If we wanted a differently featured parser, we would set some configuration parameters before creating the parser as follows:


        XMLInputFactory factory = XMLInputFactory.newInstance();
        factory.setProperty("javax.xml.stream.isCoalescing",Boolean.TRUE);
      factory.setProperty("javax.xml.stream.supportDTD",Boolean.FALSE);
        XMLEventReader sr = factory.createXMLEventReader(new FileInputStream(f));

Some of the standard configuration parameters are optional, meaning that some implementations may choose not to support the feature. You can check to see if a standard (or nonstandard) configuration parameter is supported by calling isPropertySupported() on the factory instance. Here's an example of using an optional feature:


        XMLInputFactory factory = XMLInputFactory.newInstance();
        if(factory.isPropertySupported("javax.xml.stream.isValidating")){
            factory.setProperty("javax.xml.stream.isValidating",Boolean.TRUE);
            factory.setProperty("javax.xml.stream.reporter",this);
        }
        XMLStreamReader sr = factory.createXMLStreamReader(new FileInputStream(f));

The above code instantiates a DTD validating parser if the implementation supports DTD validation.

Once you have created either an XMLStreamReader or an XMLEventReader parser you can find out what its configuration is by calling getProperty() on the parser.
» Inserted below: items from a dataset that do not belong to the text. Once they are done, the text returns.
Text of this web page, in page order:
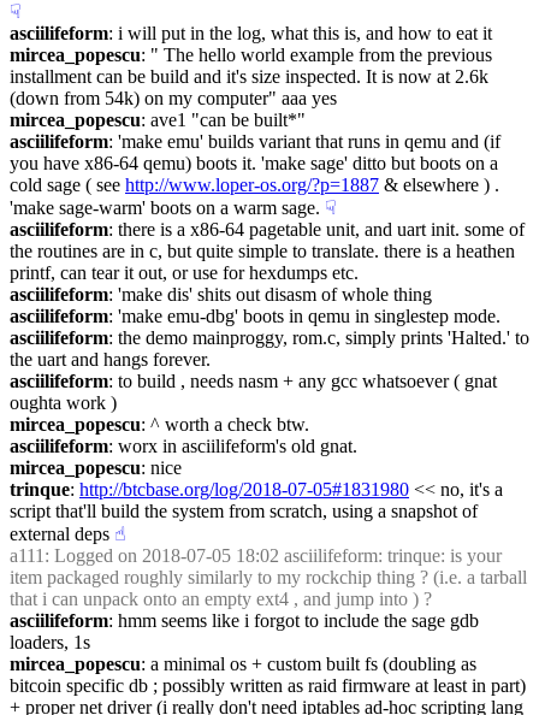
☟︎
asciilifeform: i will put in the log, what this is, and how to eat it
mircea_popescu: " The hello world example from the previous
installment can be build and it's size inspected. It is now at 2.6k
(down from 54k) on my computer" aaa yes
mircea_popescu: ave1 "can be built*"
asciilifeform: 'make emu' builds variant that runs in qemu and (if
you have x86-64 qemu) boots it. 'make sage' ditto but boots on a
cold sage ( see http://www.loper-os.org/?p=1887 & elsewhere ) .
'make sage-warm' boots on a warm sage. ☟︎
asciilifeform: there is a x86-64 pagetable unit, and uart init. some of
the routines are in c, but quite simple to translate. there is a heathen
printf, can tear it out, or use for hexdumps etc.
asciilifeform: 'make dis' shits out disasm of whole thing
asciilifeform: 'make emu-dbg' boots in qemu in singlestep mode.
asciilifeform: the demo mainproggy, rom.c, simply prints 'Halted.' to
the uart and hangs forever.
asciilifeform: to build , needs nasm + any gcc whatsoever ( gnat
oughta work )
mircea_popescu: ^ worth a check btw.
asciilifeform: worx in asciilifeform's old gnat.
mircea_popescu: nice
trinque: http://btcbase.org/log/2018-07-05#1831980 << no, it's a
script that'll build the system from scratch, using a snapshot of
external deps ☝︎
a111 : Logged on 2018-07-05 18:02 asciilifeform: trinque: is your
item packaged roughly similarly to my rockchip thing ? (i.e. a tarball
that i can unpack onto an empty ext4 , and jump into ) ?
asciilifeform: hmm seems like i forgot to include the sage gdb
loaders, 1s
mircea_popescu: a minimal os + custom built fs (doubling as
bitcoin specific db ; possibly written as raid firmware at least in part)
+ proper net driver (i really don't need iptables ad-hoc scripting lang
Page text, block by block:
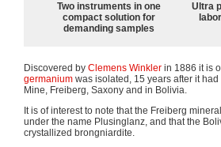
Two instruments in one
compact solution for
demanding samples
Ultra
Discovered by Clemens Winkler in 1886 it is
germanium was isolated, 15 years after it
Mine, Freiberg, Saxony and in Bolivia.
It is of interest to note that the Freiberg
under the name Plusinglanz, and that the
crystallized brongniardite.
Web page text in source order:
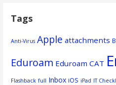
Tags
Anti-Virus Apple attachments
Eduroam Eduroam CAT
Flashback full Inbox iOS iPad IT
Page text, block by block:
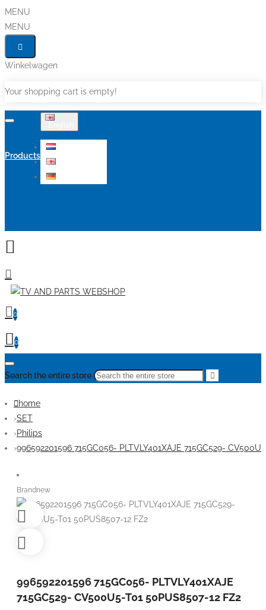
MENU
MENU
Winkelwagen
Your shopping cart is empty!
Products
0
0
Search the entire store
home
SET
Philips
996592201596 715GC056- PLTVLY401XAJE 715GC529-
Brandnew
996592201596 715GC056- PLTVLY401XAJE
715GC529- CV500U5-T01 50PUS8507-12 FZ2
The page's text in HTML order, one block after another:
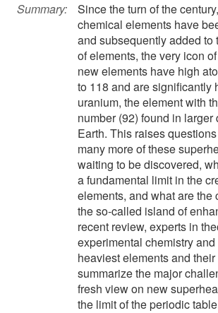
Summary:
Since the turn of the
chemical elements have
and subsequently added to
of elements, the very icon
new elements have high
to 118 and are significantly
uranium, the element with
number (92) found in larger
Earth. This raises
many more of these
waiting to be discovered,
a fundamental limit in the
elements, and what are the
the so-called island of
recent review, experts in
experimental chemistry
heaviest elements and
summarize the major
fresh view on new
the limit of the periodic
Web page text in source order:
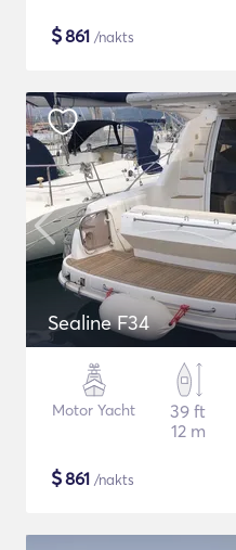
$861 /nakts
Sealine F34
Motor Yacht
39 ft
12 m
$861 /nakts

One important design feature of StAX is that you must specify the properties of the parser before you create the parser and you cannot change the property value for an existing parser nor set a new data source into the parser. The rationale behind these restrictions is that we wanted to enable optimized and modular implementations.

A StAX implementation could use a special parsing engine with its own optimized byte to Unicode decoding when reading from a java.io.InputStream; alternatively it could use a different parsing engine when a java.io.Reader is the data source. Another example is the javax.xml.stream.supportDTD property that when "false" could trigger an implementation to use a simpler, faster parsing engine. If we allowed any of the configuration parameters to be modifiable after the parser was created, these types of optimization would be considerably harder to implement.

What About Writing XML?
StAX is a truly bidirectional API and can be effectively used to generate XML, either from scratch or as the result of a StAX Event pipeline. The StAX writers are intelligent in that they maintain namespace stacks and can automatically generate namespace prefixes (if you don't care what they look like). The writers can also close elements using the correct prefix and localname.

Listings 3 and 4 show some code to generate our example XML file using someText and ratio variables. If you want to use the cursor API, the code appears as in Listing 3. If you want to use the iterator API, the code should look like Listing 4.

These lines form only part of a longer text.